I roped my amazing boyfriend into helping towards the end as I was running out of steam. He used his knowledge and connections from his wreath production company to help me source affordable ribbon, find help with cutting fabric, as well as labeling and packaging. And then he measured and cut 300 mask ribbons for me (if you are making 200, why not make 300 and have extra?!)

All of the current orders I accumulated over the course of those 2 weeks were packaged on Monday and shipped out on Tuesday, and I ended up only have about 30 masks total left over, 2/3 of which are child-sized masks.

I took the day off yesterday to clean our sitting room (now my sewing room) and attempt to make something for myself. I wanted something quick and easy that would give me instant satisfaction. I settled on The Ogden Cami by True Bias. I had a yard of silk satin I was holding onto for just this project. I set about spending the day learning I actually don't know how to sew in a straight line, and that going from weeks sewing thick cotton masks together is VERY different from sewing 2 layers of slippery silk together. Most of the day was spent wrestling with this ridiculous fabric. I was determined not to lose, and maybe I should have just set it down and walked away, but I don't have enough sense for that.
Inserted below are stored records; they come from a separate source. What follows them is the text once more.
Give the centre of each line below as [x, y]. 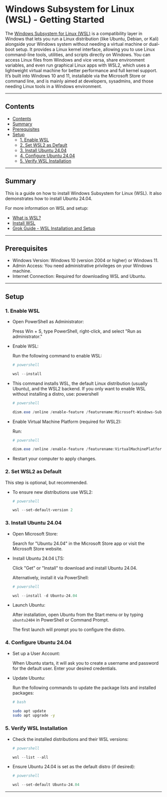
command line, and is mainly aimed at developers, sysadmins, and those [79, 81]
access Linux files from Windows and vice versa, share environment [75, 60]
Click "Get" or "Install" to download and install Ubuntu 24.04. [75, 568]
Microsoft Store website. [38, 548]
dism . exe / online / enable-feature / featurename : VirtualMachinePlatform [88, 449]
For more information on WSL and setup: [47, 208]
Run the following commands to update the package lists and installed [84, 688]
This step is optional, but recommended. [46, 482]
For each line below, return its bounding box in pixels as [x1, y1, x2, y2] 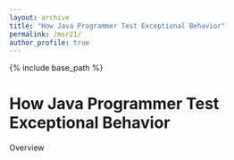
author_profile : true [9, 38, 90, 47]
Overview [9, 142, 45, 153]
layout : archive [9, 13, 70, 22]
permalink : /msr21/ [9, 29, 82, 38]
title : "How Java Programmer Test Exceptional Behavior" [9, 21, 226, 30]
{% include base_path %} [9, 63, 104, 73]
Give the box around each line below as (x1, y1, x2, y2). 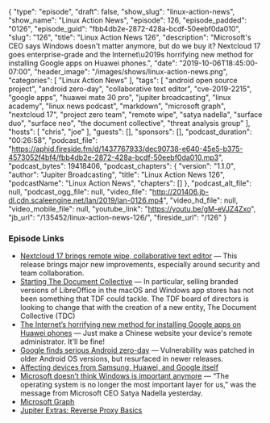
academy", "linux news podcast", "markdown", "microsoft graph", (8, 101, 226, 111)
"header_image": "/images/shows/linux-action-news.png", (34, 67, 228, 76)
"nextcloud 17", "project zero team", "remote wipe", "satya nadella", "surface (8, 110, 263, 119)
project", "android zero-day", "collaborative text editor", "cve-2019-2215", (8, 84, 252, 94)
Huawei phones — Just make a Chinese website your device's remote (19, 329, 252, 338)
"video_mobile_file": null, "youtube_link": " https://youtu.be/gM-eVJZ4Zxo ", (8, 204, 256, 213)
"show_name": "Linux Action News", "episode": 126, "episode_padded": (8, 15, 247, 25)
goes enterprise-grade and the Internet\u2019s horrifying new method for (8, 50, 254, 59)
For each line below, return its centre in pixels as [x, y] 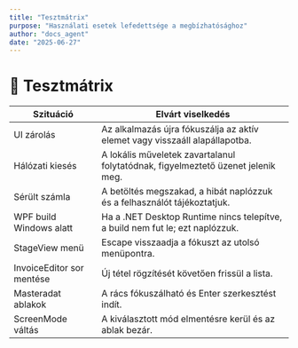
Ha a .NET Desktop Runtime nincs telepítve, [192, 217]
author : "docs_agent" [49, 34]
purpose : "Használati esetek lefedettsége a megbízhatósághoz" [129, 26]
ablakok [30, 304]
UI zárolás [35, 135]
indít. [112, 304]
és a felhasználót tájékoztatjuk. [166, 202]
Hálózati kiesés [45, 166]
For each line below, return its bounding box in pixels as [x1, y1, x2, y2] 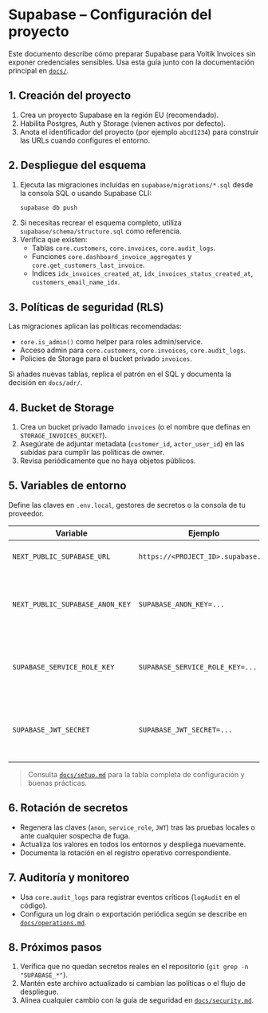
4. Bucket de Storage [8, 401, 115, 414]
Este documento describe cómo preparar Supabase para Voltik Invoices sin [8, 49, 257, 58]
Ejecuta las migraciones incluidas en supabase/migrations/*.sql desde [19, 179, 254, 189]
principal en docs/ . [8, 65, 69, 75]
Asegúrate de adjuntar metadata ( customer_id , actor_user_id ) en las [19, 439, 245, 449]
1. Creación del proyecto [8, 89, 132, 103]
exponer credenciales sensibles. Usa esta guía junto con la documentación [8, 57, 255, 67]
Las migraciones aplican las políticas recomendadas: [8, 321, 182, 332]
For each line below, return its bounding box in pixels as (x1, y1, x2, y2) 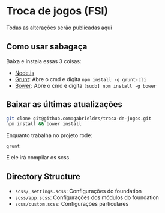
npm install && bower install (6, 121, 82, 127)
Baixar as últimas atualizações (6, 99, 123, 110)
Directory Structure (6, 171, 81, 182)
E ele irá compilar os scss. (6, 154, 71, 161)
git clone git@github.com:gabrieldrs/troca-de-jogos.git (6, 116, 152, 122)
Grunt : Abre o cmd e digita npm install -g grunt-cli (14, 75, 147, 82)
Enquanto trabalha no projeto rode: (6, 132, 93, 139)
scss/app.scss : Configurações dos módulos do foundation (14, 194, 159, 201)
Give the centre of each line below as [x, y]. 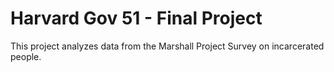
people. [26, 56]
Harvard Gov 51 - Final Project [136, 18]
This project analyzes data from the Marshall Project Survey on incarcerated [167, 46]
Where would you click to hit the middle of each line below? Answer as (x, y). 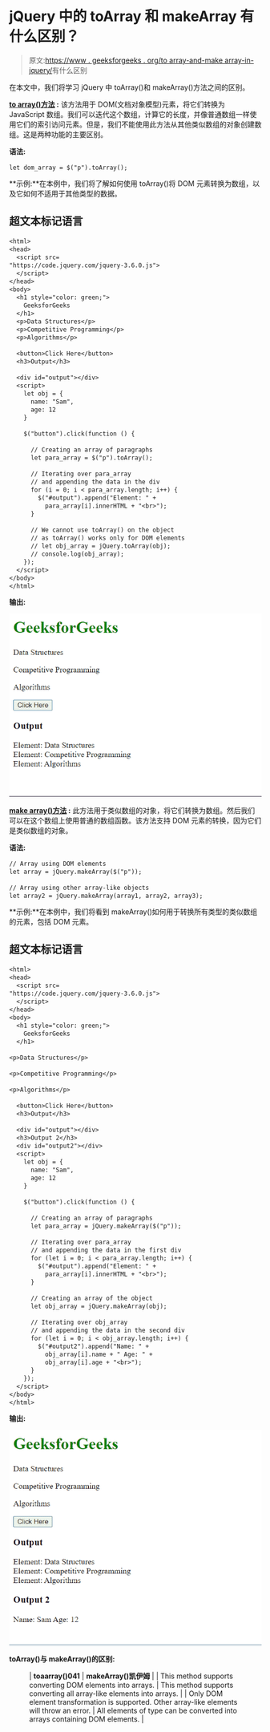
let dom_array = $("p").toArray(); (69, 168)
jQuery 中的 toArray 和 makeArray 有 (132, 16)
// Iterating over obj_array (79, 1322)
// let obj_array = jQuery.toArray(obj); (101, 546)
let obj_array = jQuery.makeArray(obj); (99, 1306)
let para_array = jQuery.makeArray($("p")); (106, 1226)
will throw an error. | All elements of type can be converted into (133, 1710)
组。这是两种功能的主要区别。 (58, 134)
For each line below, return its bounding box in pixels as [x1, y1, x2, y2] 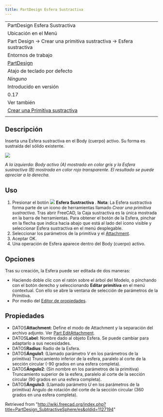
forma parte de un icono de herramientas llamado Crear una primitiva [12, 205, 151, 211]
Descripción [5, 125, 43, 133]
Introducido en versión [7, 83, 59, 90]
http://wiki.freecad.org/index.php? [37, 401, 106, 407]
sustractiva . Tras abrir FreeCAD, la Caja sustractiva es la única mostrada [12, 210, 157, 216]
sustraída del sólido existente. [5, 143, 65, 149]
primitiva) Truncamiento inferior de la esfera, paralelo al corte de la [12, 355, 146, 362]
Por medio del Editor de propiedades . [12, 298, 87, 304]
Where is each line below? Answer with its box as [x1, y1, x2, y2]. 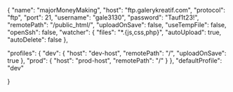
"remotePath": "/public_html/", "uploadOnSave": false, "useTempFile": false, [7, 21, 227, 29]
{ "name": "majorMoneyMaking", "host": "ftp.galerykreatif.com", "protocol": [7, 6, 226, 14]
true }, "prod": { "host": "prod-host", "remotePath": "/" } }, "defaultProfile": [7, 56, 222, 65]
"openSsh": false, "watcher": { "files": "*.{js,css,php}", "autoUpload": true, [7, 28, 222, 36]
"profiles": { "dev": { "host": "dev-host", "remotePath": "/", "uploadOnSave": [7, 49, 227, 57]
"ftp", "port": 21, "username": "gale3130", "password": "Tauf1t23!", [7, 13, 199, 22]
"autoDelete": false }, [7, 36, 68, 44]

Eventually, about 4 hours later than I thought I would be done, I pressed the final seam and ran upstairs to try it on. Here are my thoughts:

  1. The silk felt amazing against my skin. It was cool and not clingy and a barely felt it on my body.
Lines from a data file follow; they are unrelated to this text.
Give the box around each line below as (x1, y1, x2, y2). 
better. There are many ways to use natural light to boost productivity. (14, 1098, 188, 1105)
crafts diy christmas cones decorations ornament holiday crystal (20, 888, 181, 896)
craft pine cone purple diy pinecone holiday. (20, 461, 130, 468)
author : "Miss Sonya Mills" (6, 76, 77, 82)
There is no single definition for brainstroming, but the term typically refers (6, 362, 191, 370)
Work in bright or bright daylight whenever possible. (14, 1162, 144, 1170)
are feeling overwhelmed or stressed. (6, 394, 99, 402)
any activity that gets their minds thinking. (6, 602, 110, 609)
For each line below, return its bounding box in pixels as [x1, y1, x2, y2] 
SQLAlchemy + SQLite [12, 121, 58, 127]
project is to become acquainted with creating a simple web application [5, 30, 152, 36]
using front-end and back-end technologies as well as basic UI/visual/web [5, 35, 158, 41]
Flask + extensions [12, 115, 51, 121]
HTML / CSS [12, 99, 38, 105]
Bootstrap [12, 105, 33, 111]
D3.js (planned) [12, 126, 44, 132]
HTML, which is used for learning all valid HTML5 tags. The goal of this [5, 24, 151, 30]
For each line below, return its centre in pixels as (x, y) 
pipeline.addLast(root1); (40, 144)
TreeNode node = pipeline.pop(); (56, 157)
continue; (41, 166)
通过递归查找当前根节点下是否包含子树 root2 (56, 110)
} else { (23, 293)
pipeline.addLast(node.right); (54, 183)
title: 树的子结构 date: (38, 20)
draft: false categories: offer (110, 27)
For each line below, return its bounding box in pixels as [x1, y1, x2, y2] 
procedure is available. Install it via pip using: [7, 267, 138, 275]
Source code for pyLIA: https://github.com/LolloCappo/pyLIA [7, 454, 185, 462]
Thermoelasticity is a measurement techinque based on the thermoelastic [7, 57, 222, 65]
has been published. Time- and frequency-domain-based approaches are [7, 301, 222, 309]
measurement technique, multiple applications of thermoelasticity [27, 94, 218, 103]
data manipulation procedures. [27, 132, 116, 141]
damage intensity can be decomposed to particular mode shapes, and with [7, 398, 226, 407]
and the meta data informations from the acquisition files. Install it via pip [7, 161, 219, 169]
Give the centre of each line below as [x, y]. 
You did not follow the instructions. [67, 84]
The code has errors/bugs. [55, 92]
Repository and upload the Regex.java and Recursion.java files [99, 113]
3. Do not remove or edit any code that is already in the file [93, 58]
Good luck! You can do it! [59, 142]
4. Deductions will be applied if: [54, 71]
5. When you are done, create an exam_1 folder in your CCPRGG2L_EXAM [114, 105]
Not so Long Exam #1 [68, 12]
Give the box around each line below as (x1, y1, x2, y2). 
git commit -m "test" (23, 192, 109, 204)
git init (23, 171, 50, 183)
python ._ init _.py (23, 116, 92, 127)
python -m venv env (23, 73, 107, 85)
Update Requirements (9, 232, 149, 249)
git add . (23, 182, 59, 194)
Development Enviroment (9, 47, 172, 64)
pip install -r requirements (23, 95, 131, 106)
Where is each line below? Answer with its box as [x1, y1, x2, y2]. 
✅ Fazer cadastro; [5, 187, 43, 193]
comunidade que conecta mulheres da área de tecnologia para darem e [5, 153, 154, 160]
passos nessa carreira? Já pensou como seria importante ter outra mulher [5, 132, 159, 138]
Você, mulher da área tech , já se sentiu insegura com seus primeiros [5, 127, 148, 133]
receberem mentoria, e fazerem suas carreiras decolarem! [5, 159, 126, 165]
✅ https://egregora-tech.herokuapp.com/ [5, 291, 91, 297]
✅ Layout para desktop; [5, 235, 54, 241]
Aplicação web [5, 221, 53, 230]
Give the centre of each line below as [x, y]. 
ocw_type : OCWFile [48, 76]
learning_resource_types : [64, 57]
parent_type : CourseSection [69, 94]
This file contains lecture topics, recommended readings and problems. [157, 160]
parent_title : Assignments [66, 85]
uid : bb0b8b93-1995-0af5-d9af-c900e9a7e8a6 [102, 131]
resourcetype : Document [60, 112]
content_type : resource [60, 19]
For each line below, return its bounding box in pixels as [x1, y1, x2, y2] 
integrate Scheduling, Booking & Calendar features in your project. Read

  2. Except for wear I could feel it, namely under my armpits. Because my fabric was so light, it wanted to unravel at the cut edges every time Iooked at it. I decided to do a French seam to encase the cut edges. The pattern includes a 1/2 inch seam allowance. But I ended up using almost an inch for both side seams. This meant I had made a top that fit close to my skin at my widest point: my bust.

  3. Which brings me to point three. My breasts are saggy. I am almost 40 years old, I nursed 3 babies. Gravity is slowly starting to catch up to me. This is not a problem for me. I just did not realize that my low bust and my high bust were such different numbers when I chose a size of this cami to make.
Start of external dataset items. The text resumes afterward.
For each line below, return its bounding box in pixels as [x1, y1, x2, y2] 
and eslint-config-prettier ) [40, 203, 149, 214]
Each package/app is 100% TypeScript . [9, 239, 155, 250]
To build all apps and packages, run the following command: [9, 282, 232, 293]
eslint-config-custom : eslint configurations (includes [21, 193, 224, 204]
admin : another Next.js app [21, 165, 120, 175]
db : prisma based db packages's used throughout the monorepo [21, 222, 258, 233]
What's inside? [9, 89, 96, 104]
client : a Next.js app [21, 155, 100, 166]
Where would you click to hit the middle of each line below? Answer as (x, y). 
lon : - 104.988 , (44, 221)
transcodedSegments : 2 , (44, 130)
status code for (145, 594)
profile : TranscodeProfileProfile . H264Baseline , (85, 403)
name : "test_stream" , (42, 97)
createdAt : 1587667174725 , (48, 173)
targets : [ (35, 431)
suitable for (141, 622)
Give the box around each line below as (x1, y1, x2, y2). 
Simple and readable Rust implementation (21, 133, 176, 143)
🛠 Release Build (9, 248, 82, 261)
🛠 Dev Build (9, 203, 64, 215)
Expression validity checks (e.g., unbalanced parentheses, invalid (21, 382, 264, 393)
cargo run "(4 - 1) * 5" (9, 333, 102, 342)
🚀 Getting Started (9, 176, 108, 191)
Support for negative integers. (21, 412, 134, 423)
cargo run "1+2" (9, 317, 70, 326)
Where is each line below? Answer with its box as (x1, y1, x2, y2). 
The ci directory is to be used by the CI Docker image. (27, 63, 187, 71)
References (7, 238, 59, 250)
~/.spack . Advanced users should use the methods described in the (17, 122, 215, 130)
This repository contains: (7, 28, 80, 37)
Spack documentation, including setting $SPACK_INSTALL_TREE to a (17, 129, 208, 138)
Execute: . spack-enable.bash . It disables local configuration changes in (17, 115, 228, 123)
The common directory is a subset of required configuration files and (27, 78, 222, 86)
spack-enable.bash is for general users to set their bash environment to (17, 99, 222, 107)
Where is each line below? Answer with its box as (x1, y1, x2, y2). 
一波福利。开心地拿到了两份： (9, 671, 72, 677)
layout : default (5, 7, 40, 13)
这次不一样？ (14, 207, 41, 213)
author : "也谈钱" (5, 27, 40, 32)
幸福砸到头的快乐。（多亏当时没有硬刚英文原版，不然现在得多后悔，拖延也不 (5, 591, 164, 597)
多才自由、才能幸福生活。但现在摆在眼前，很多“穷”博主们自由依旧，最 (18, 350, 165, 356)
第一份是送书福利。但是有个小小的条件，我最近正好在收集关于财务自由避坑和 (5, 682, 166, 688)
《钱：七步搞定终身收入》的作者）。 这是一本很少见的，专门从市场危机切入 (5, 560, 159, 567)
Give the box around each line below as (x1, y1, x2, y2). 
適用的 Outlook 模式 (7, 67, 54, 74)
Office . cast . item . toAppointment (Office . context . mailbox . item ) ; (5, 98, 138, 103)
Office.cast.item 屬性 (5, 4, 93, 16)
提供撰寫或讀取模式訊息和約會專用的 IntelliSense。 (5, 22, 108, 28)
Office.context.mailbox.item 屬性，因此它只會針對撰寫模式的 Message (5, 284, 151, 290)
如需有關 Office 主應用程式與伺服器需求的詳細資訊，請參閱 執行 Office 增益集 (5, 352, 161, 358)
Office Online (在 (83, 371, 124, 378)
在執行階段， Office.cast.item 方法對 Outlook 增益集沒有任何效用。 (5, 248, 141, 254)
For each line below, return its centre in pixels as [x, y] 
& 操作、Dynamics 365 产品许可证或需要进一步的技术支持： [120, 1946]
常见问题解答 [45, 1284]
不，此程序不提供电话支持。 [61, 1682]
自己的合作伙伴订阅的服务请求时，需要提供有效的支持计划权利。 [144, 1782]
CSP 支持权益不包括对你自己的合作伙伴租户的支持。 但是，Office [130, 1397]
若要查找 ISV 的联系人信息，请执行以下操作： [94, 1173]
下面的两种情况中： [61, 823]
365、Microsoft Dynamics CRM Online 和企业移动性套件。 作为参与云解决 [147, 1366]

  4. My final issue with this top is that the inner liner seems too short for my droopy tits. It's a short liner. It stops just below my nipples, which is causing weird lumpy issues in the drape of the fabric.

  5. I have scoliosis. my left shoulder slopes more than my right, causing tank top and bra straps to slide off incessantly. I am sure there is a fix for this problem, but I don't know what it is and my not ready to tackle this problem yet.

I am going to look at this top as a successful muslin. Is it my nice fabric, but I can get more and try again. I learned a lot about my sewing skills, the construction process for a simple top, and the shape of my body. I'll try again, and take my saggy breasts into account next time.

I have officially begun my endeavors to make and have a handmade wardrobe. Close fitting garments made from slippery fabric are not an obvious starting place for a beginner sewist like me, but I want an entire wardrobe. No one is going to be inspecting my knickers and camisoles besides my self. For me its a great starting point, I can make lots of mistakes on small projects that use small cuts of fabric and take a small amount of time. Additionally, I want to have form fitting outer layers, and they will need proper under garments and foundation pieces in order to fit me the way that I envision.

I'm so excited to begin this side-quest in my life, and I am thankful for you, dear reader, for joining me.